Visualizing Literary History: Topic Modeling, Network Analysis, and the German Novel, 1731–1864

Friday, January 4, 2013: 9:30 AM
Rhythms Ballroom 2 (Sheraton New Orleans)
Matt Erlin, Washington University in St. Louis
My paper will explore the use of network diagrams as a way to visualize relationships across a series of eighteenth- and nineteenth-century German novels. Over the past two years, I have been using a technique called probabilistic topic modeling to test a set of longstanding assumptions about the periodization of German literary history. Scholars have applied a fairly consistent set of period designations to categorize German literature written during the span of roughly one hundred years between 1750 and 1850. Applying the MALLET topic modeling toolkit to a data set of 150 novels written between 1731 and 1864, I have been evaluating whether these novels do in fact cluster together in ways that support the scholarly consensus, or whether there might be hidden thematic structures in these works that point to new ways of thinking about their resemblances to one another.

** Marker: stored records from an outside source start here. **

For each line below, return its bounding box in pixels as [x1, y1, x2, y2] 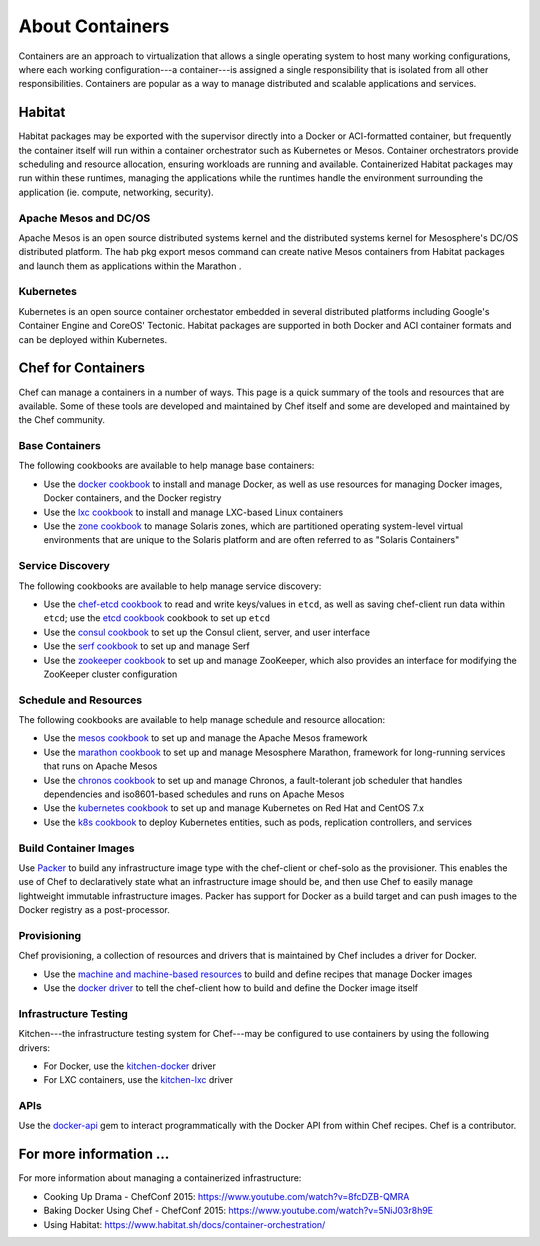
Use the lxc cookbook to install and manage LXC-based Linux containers [43, 506, 344, 518]
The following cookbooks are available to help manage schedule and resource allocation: [18, 714, 385, 726]
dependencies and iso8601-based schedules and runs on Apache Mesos [43, 788, 345, 800]
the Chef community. [18, 414, 105, 426]
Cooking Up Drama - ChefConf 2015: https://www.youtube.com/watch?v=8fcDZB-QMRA [43, 1190, 410, 1202]
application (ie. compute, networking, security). [18, 186, 214, 198]
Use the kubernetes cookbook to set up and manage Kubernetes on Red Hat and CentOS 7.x [43, 802, 425, 814]
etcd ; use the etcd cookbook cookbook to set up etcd [43, 612, 270, 624]

A key component of the project involves the search for compelling ways to visualize the “proximity” among texts as measured across multiple variables. Network diagrams offer a promising model for such visualizations, allowing one to manipulate edge weights and colors to indicate levels of semantic similarity and node size to highlight differing degrees of connectivity. At the same time, however, the very notion of thinking about a collection of novels (as opposed to individuals) in terms of a “network” raises unique challenges. Moreover, the number of novels involved as well as the number of potential connections can quickly lead to indecipherable visualizations. My remarks will focus in particular on the possibility of addressing this latter problem through ego networks as well as serial images that help reduce complexity by limiting the representations to one variable per frame. While my own interest is in works of literature, the issues addressed are relevant to any text-based historical analysis.